Practical Recommendations
If you are building your own HTB agent setup, I would start here:
- Create a strict workspace structure before touching the target.
- Require every tool run to write an artifact.
- Put shared state in
notes/attack-plan.md, not in chat history. - Split agents by phase: recon, web, AD, privesc.
- Encode reflexes: credentials, hashes, vhosts, pivots, container envs.
- Force agents to write
notes/stuck.mdwith alternative hypotheses when they loop. - Treat custom tools as infrastructure and install them under
/optonly. - Add MCP or another stable tool bridge for standard Kali tooling.
- Do not let agents say “ruled out” unless they list the subtypes tested.

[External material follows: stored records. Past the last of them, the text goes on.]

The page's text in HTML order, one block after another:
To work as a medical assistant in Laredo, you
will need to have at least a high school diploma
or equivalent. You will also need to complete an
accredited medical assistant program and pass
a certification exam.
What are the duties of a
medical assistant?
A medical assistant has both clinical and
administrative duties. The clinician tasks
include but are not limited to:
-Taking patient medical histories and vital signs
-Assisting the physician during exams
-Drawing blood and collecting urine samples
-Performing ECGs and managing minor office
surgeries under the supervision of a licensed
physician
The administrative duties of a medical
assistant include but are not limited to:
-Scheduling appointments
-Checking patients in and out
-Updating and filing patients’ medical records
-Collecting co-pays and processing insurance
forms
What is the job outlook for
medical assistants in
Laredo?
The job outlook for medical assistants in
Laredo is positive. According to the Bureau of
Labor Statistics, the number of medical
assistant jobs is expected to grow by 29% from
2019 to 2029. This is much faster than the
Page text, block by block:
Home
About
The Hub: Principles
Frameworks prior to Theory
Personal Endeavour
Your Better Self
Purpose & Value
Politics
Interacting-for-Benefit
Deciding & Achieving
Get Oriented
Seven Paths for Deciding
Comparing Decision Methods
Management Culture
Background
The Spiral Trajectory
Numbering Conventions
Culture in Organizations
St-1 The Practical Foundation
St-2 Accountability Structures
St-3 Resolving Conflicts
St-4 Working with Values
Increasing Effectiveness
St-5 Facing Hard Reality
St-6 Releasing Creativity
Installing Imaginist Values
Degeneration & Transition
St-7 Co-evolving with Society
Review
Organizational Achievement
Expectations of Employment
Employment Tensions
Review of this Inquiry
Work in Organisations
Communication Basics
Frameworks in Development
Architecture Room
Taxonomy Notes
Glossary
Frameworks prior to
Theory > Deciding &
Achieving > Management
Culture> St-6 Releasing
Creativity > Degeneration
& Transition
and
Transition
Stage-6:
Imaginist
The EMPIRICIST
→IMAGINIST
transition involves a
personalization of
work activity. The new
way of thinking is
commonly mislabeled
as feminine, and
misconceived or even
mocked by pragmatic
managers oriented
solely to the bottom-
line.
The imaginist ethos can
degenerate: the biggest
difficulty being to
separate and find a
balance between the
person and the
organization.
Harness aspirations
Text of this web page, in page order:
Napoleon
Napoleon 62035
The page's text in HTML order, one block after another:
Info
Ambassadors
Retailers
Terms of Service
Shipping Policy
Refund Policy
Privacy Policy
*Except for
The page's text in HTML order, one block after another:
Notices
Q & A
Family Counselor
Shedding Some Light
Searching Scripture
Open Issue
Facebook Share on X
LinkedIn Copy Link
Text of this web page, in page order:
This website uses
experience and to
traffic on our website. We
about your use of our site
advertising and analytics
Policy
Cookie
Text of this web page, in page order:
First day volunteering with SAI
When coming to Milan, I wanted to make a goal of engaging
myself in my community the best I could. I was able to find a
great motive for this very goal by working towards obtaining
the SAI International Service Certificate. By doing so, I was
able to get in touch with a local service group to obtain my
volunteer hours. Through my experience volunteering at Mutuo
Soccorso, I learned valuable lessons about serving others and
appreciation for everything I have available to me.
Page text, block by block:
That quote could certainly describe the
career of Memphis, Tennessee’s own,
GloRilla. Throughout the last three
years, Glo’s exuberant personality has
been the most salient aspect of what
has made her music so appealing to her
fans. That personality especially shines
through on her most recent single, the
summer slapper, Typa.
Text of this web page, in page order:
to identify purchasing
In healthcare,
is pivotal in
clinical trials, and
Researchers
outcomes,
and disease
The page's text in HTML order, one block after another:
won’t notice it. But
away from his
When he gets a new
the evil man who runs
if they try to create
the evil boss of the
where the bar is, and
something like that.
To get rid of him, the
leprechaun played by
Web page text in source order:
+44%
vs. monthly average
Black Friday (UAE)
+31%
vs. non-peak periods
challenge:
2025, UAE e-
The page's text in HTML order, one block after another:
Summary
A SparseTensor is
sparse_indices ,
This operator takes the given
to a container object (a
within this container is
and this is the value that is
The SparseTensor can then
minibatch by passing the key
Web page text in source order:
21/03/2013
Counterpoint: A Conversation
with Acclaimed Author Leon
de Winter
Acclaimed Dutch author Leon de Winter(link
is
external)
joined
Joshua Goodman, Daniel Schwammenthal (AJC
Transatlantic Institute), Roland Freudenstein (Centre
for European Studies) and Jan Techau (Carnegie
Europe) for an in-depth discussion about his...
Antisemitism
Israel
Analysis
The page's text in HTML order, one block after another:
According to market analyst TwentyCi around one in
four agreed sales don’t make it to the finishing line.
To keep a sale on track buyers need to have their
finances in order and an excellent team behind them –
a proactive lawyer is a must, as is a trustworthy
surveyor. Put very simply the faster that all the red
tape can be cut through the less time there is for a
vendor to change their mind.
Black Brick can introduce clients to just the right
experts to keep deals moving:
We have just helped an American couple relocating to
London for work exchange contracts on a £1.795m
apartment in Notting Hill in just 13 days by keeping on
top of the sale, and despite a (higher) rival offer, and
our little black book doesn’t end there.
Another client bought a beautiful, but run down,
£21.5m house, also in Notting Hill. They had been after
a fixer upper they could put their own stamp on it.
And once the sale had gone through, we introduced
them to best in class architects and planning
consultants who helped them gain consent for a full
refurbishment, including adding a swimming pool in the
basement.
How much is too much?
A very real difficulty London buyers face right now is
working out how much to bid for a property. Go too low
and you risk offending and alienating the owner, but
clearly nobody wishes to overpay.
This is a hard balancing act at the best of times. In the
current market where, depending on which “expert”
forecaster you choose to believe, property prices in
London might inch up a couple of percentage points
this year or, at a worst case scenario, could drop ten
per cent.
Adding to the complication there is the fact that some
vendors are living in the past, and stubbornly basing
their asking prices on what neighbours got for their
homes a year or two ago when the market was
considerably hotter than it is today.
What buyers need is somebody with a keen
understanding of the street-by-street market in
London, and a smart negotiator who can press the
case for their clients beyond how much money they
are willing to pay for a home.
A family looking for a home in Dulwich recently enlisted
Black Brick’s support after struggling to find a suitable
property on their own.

- Expect to give hints on puzzle boxes; measure whether the agent can exploit and document the corrected path.
Final Take
The setup is good enough to be useful on real HTB-style workflows, especially when the target rewards methodical enumeration and stateful exploitation. It is not flawless, and it should not be trusted blindly. The best results came from treating the AI as an operator inside a controlled engineering system: scoped, logged, artifact-driven, and forced to explain what it tried.
That is the real lesson from these machines. The “AI” part helped with speed and breadth, but the “engineering” part made the work reliable.